What needs to be done
In the entries below, find the string "Save" and return each line holding it.

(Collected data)
▼

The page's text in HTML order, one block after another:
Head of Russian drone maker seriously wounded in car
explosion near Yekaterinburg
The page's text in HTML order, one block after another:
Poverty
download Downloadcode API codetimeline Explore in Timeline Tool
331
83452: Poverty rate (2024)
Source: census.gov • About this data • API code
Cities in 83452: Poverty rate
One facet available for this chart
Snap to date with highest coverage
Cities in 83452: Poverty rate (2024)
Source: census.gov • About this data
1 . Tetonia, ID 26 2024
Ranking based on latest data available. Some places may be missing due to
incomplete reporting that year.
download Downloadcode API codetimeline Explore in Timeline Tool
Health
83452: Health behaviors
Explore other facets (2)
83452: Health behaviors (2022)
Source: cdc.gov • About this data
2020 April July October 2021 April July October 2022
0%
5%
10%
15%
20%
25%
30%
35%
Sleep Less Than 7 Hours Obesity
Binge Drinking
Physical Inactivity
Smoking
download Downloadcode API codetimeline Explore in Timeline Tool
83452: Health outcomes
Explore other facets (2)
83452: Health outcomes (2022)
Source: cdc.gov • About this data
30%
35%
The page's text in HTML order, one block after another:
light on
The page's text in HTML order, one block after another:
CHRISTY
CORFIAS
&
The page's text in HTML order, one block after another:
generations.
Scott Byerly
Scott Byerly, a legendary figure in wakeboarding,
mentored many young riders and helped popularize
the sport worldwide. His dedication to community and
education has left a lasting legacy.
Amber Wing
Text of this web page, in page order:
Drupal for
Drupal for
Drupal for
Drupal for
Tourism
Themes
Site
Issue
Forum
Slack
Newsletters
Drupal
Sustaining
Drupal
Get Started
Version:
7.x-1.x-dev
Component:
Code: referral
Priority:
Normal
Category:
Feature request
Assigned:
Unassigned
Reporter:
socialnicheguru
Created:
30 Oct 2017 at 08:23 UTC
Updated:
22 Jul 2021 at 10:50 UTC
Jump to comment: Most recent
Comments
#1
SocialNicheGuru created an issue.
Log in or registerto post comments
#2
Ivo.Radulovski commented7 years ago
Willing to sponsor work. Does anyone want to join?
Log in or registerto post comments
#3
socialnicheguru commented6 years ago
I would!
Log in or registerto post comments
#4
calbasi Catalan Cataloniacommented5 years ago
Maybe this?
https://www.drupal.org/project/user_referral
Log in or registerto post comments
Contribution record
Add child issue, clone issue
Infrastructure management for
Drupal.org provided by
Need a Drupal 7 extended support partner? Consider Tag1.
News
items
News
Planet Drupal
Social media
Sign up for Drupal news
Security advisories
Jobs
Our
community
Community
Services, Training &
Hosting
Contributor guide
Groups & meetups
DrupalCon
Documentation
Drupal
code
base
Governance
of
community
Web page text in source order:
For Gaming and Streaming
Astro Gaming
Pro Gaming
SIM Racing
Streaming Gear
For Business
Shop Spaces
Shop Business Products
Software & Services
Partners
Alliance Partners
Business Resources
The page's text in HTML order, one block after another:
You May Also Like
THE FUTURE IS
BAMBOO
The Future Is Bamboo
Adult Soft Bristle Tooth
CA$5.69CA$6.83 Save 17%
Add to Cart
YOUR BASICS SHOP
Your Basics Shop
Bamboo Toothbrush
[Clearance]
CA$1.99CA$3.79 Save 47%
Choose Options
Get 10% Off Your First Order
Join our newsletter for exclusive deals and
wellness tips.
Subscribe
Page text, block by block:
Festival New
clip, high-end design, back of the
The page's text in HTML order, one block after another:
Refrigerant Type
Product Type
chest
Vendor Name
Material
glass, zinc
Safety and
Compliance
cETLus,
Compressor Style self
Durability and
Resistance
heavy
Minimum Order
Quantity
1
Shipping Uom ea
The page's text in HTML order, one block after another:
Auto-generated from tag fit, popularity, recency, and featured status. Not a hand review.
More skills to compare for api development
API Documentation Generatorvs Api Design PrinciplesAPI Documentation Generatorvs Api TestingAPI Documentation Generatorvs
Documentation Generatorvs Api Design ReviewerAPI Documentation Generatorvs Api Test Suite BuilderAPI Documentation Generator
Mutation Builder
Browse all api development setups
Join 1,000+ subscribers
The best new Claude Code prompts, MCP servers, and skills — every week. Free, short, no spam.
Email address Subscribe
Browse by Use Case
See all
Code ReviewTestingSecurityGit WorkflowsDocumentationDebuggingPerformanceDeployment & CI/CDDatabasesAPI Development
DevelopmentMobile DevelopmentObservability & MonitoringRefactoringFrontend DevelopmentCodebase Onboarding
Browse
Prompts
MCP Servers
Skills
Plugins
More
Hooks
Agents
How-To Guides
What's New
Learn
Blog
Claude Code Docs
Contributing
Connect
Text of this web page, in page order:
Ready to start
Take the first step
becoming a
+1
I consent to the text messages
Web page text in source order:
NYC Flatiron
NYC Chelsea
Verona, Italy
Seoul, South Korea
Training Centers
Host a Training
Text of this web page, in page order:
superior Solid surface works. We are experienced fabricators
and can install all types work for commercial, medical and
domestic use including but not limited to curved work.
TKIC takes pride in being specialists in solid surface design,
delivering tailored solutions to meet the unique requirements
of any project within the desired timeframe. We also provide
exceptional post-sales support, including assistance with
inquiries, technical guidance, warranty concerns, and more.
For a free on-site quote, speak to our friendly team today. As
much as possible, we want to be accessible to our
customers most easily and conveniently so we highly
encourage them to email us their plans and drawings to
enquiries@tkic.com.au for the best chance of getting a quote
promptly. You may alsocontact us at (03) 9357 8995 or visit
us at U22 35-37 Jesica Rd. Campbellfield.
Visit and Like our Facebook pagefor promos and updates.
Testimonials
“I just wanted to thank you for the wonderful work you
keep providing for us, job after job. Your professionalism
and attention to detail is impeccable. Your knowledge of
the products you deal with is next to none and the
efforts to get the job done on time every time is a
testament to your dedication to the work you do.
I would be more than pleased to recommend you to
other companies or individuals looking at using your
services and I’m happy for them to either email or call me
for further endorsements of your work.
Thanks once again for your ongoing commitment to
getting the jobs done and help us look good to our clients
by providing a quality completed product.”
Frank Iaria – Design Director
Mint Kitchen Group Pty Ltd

▲

Result of this exercise
CA$5.69CA$6.83 Save 17%
CA$1.99CA$3.79 Save 47%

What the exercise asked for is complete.